### Aim of the task
Repeat the entries below exactly, pictures excluded.

### Information supplied
────────────────────
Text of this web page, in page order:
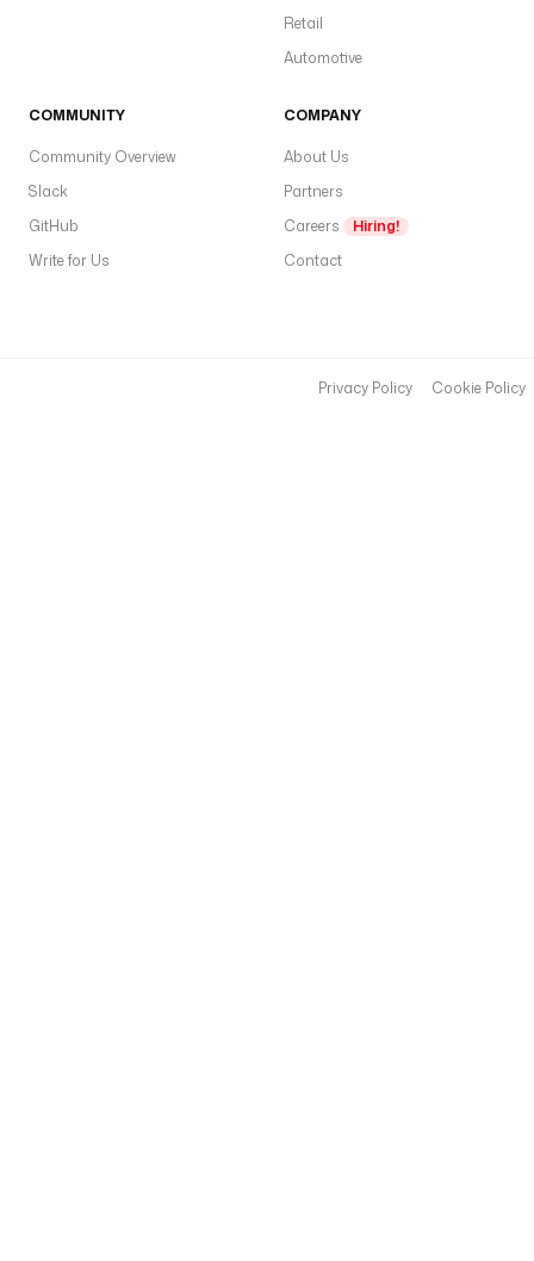
Retail
Automotive
COMMUNITY
Community Overview
Slack
GitHub
Write for Us
COMPANY
About Us
Partners
Careers
Hiring!
Contact
Privacy Policy Cookie Policy
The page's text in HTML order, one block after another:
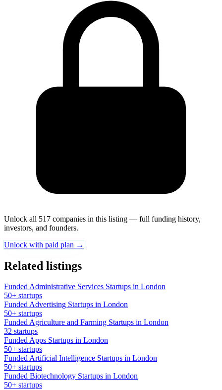
Unlock all 517 companies in this listing — full funding history,
investors, and founders.
Unlock with paid plan →
Related listings
Funded Administrative Services Startups in London
50+ startups
Funded Advertising Startups in London
50+ startups
Funded Agriculture and Farming Startups in London
32 startups
Funded Apps Startups in London
50+ startups
Funded Artificial Intelligence Startups in London
50+ startups
Funded Biotechnology Startups in London
50+ startups
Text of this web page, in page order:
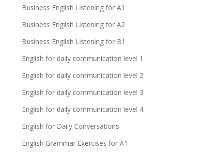
Business English Listening for A1
Business English Listening for A2
Business English Listening for B1
English for daily communication level 1
English for daily communication level 2
English for daily communication level 3
English for daily communication level 4
English for Daily Conversations
English Grammar Exercises for A1
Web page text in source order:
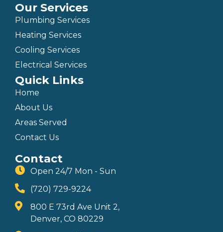
Our Services
Plumbing Services
Heating Services
Cooling Services
Electrical Services
Quick Links
Home
About Us
Areas Served
Contact Us
Contact
Open 24/7 Mon - Sun
(720) 729-9224
800 E 73rd Ave Unit 2,
Denver, CO 80229
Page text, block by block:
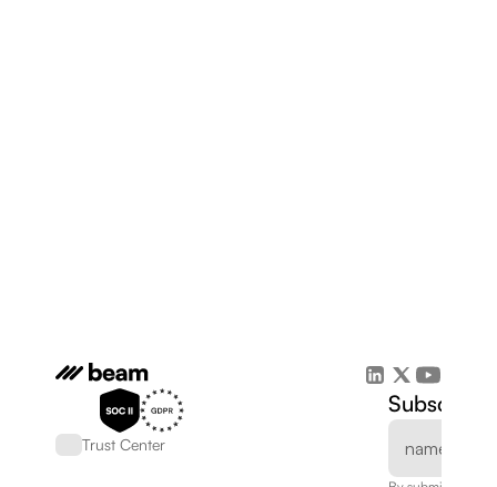
Trust Center
Subscribe
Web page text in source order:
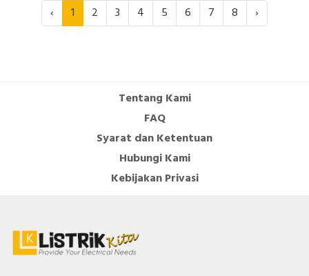
‹ 1 2 3 4 5 6 7 8 ›
Tentang Kami
FAQ
Syarat dan Ketentuan
Hubungi Kami
Kebijakan Privasi
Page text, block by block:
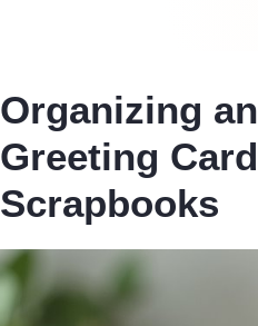
Organizing
Greeting
Scrapbooks
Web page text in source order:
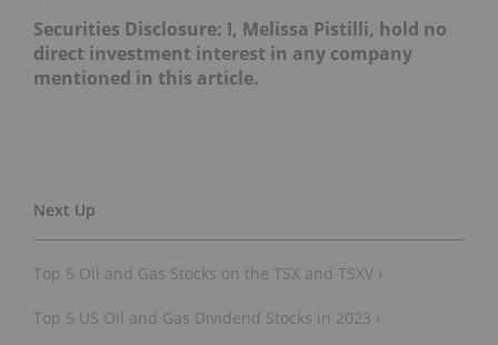
Securities Disclosure: I, Melissa Pistilli, hold no
direct investment interest in any company
mentioned in this article.
Top 5 Oil and Gas Stocks on the TSX and TSXV ›
Top 5 US Oil and Gas Dividend Stocks in 2023 ›
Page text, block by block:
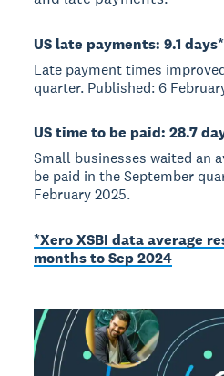
US late payments: 9.1 days*
Late payment times
quarter. Published: 6
US time to be paid: 28.7
Small businesses waited an
be paid in the September
February 2025.
*Xero XSBI data average
months to Sep 2024
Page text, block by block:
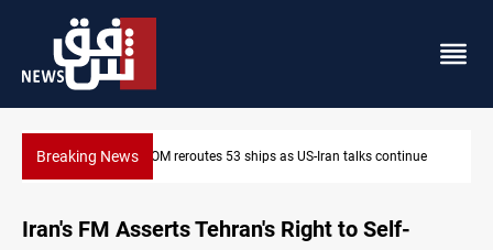
Breaking NewsDawn Crackdown returns $370M+ to Iraq
Iran's FM Asserts Tehran's Right to Self-
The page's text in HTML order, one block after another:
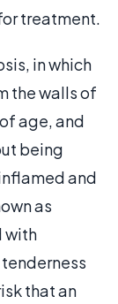
treatment.
in which
the walls of
age, and
being
and
as
with
that an
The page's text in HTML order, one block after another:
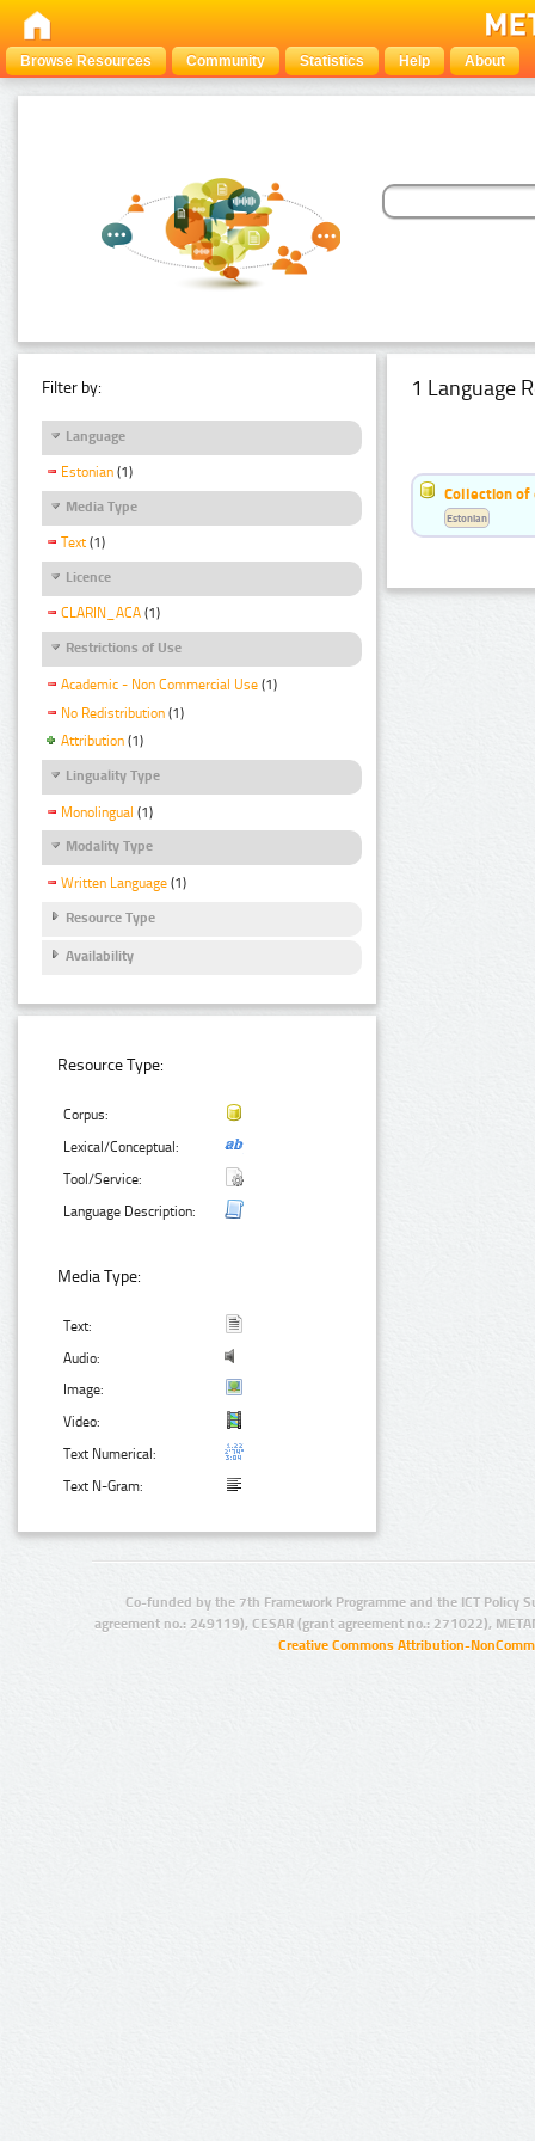
Browse Resources Community Statistics Help About
Filter by:
Language
Estonian (1)
Media Type
Text (1)
Licence
CLARIN_ACA (1)
Restrictions of Use
Academic - Non Commercial Use (1)
No Redistribution (1)
Attribution (1)
Linguality Type
Monolingual (1)
Modality Type
Written Language (1)
Resource Type
Availability
Resource Type:
Corpus:
Lexical/Conceptual:
Tool/Service:
Language Description:
Media Type:
Text:
Audio:
Image:
Video:
Text Numerical:
Text N-Gram:
1 Language
Collection of
Estonian
Co-funded by the 7th Framework Programme and the ICT Policy
agreement no.: 249119), CESAR (grant agreement no.: 271022),
Creative Commons Attribution-
────────────────────
### Problem solution
Text of this web page, in page order:
Retail
Automotive
COMMUNITY
Community Overview
Slack
GitHub
Write for Us
COMPANY
About Us
Partners
Careers
Hiring!
Contact
Privacy Policy Cookie Policy
The page's text in HTML order, one block after another:
Unlock all 517 companies in this listing — full funding history,
investors, and founders.
Unlock with paid plan →
Related listings
Funded Administrative Services Startups in London
50+ startups
Funded Advertising Startups in London
50+ startups
Funded Agriculture and Farming Startups in London
32 startups
Funded Apps Startups in London
50+ startups
Funded Artificial Intelligence Startups in London
50+ startups
Funded Biotechnology Startups in London
50+ startups
Text of this web page, in page order:
Business English Listening for A1
Business English Listening for A2
Business English Listening for B1
English for daily communication level 1
English for daily communication level 2
English for daily communication level 3
English for daily communication level 4
English for Daily Conversations
English Grammar Exercises for A1
Web page text in source order:
Our Services
Plumbing Services
Heating Services
Cooling Services
Electrical Services
Quick Links
Home
About Us
Areas Served
Contact Us
Contact
Open 24/7 Mon - Sun
(720) 729-9224
800 E 73rd Ave Unit 2,
Denver, CO 80229
Page text, block by block:
Trust Center
Subscribe
Web page text in source order:
‹ 1 2 3 4 5 6 7 8 ›
Tentang Kami
FAQ
Syarat dan Ketentuan
Hubungi Kami
Kebijakan Privasi
Page text, block by block:
Organizing
Greeting
Scrapbooks
Web page text in source order:
Securities Disclosure: I, Melissa Pistilli, hold no
direct investment interest in any company
mentioned in this article.
Top 5 Oil and Gas Stocks on the TSX and TSXV ›
Top 5 US Oil and Gas Dividend Stocks in 2023 ›
Page text, block by block:
US late payments: 9.1 days*
Late payment times
quarter. Published: 6
US time to be paid: 28.7
Small businesses waited an
be paid in the September
February 2025.
*Xero XSBI data average
months to Sep 2024
Page text, block by block:
Breaking NewsDawn Crackdown returns $370M+ to Iraq
Iran's FM Asserts Tehran's Right to Self-
The page's text in HTML order, one block after another:
treatment.
in which
the walls of
age, and
being
and
as
with
that an
The page's text in HTML order, one block after another:
Browse Resources Community Statistics Help About
Filter by:
Language
Estonian (1)
Media Type
Text (1)
Licence
CLARIN_ACA (1)
Restrictions of Use
Academic - Non Commercial Use (1)
No Redistribution (1)
Attribution (1)
Linguality Type
Monolingual (1)
Modality Type
Written Language (1)
Resource Type
Availability
Resource Type:
Corpus:
Lexical/Conceptual:
Tool/Service:
Language Description:
Media Type:
Text:
Audio:
Image:
Video:
Text Numerical:
Text N-Gram:
1 Language
Collection of
Estonian
Co-funded by the 7th Framework Programme and the ICT Policy
agreement no.: 249119), CESAR (grant agreement no.: 271022),
Creative Commons Attribution-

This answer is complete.